The medical profession talks about “end of life care” but Christians believe death is the gateway to a new life with God.

If you are a Christian, you will want to let your carers know about your spiritual needs and you may include these in your advance care plan. You may, for instance, want to mention religious objects you would like to have next to you such as a favourite icon, crucifix and rosary.

Anointing of the sick

If you are a Catholic, you will want to receive visits from a priest who will celebrate with you rituals known as Sacraments to give you strength and inner peace.

One of these is the Anointing of the Sick which is given to people who are seriously ill.

The Gospel has this to say about the sacrament: “Are any among you sick? They should call for the elders of the church and have them pray over them, anointing them with oil in the name of the Lord.

“The prayer of faith will save the sick, and the Lord will raise them up; and anyone who has committed sins will be forgiven. Therefore confess your sins to one another, and pray for one another, so that you may be healed. The prayer of the righteous is powerful and effective.” (James 5:14-16).
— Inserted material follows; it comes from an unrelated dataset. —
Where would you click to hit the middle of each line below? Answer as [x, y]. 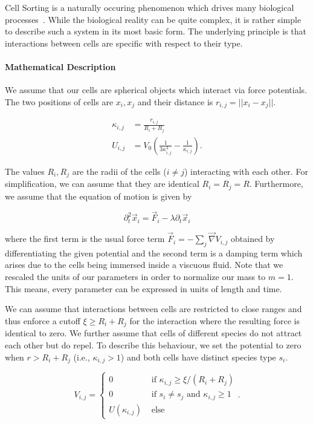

Read more about the support of the Church.

Many people have found inspiration in the hymn, Lead Kindly Light. In 1909 in Durham, a group of survivors of England’s biggest mining disaster sang the hymn as they awaited rescue deep underground.

The hymn was originally a poem written by Blessed John Henry Newman (1801-1890) after he recovered from a serious illness in Sicily. Its main theme is one of trust in God’s light shining the way forward for us on life’s journey: “I do not ask to see/The distant scene; one step enough for me.”


  1. Research by University of New South Wales, June 2016.
  2. From A Practical Guide to the Spiritual Care of the Dying Person, published in 2010 by the Bishops’ Conference for England Wales. Page 24.
  3. See The Mental Capacity Act and ‘Living Wills’: a practical guide for Catholics, commissioned by the Catholic Bishops’ Conference of England and Wales.